In the records that follow, locate every line with "Riddle" and extract it.
---------- RECORD SET ----------
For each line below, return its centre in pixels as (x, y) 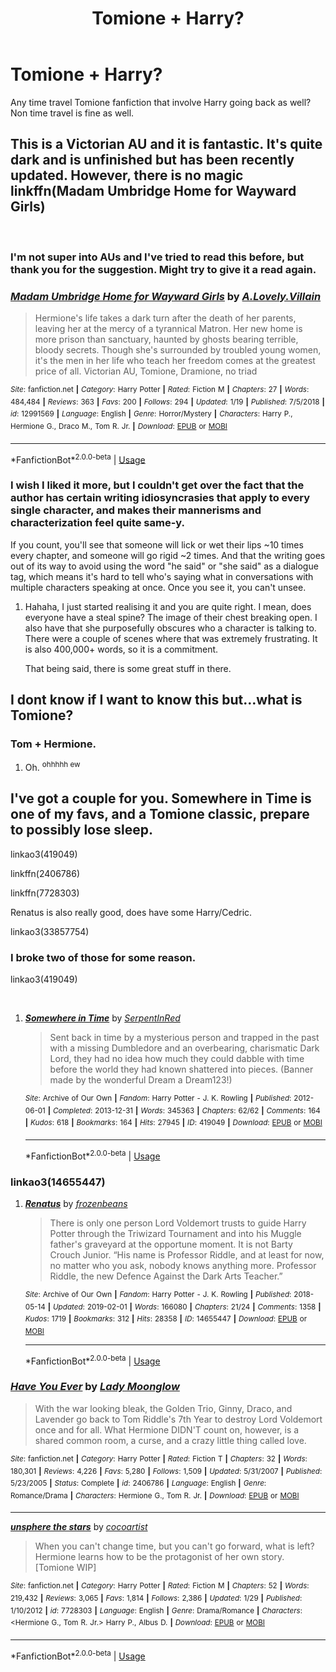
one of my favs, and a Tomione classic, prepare (160, 814)
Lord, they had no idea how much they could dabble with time (177, 1058)
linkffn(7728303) (45, 893)
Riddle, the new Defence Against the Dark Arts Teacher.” (166, 1276)
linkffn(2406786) (45, 873)
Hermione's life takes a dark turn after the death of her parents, (165, 318)
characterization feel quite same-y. (98, 523)
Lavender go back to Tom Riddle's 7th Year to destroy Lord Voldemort (178, 1419)
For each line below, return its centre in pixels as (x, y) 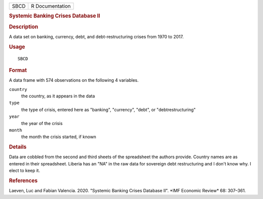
----------
EXPECTED ANSWER
Riddle, the new Defence Against the Dark Arts Teacher.” (166, 1276)
Lavender go back to Tom Riddle's 7th Year to destroy Lord Voldemort (178, 1419)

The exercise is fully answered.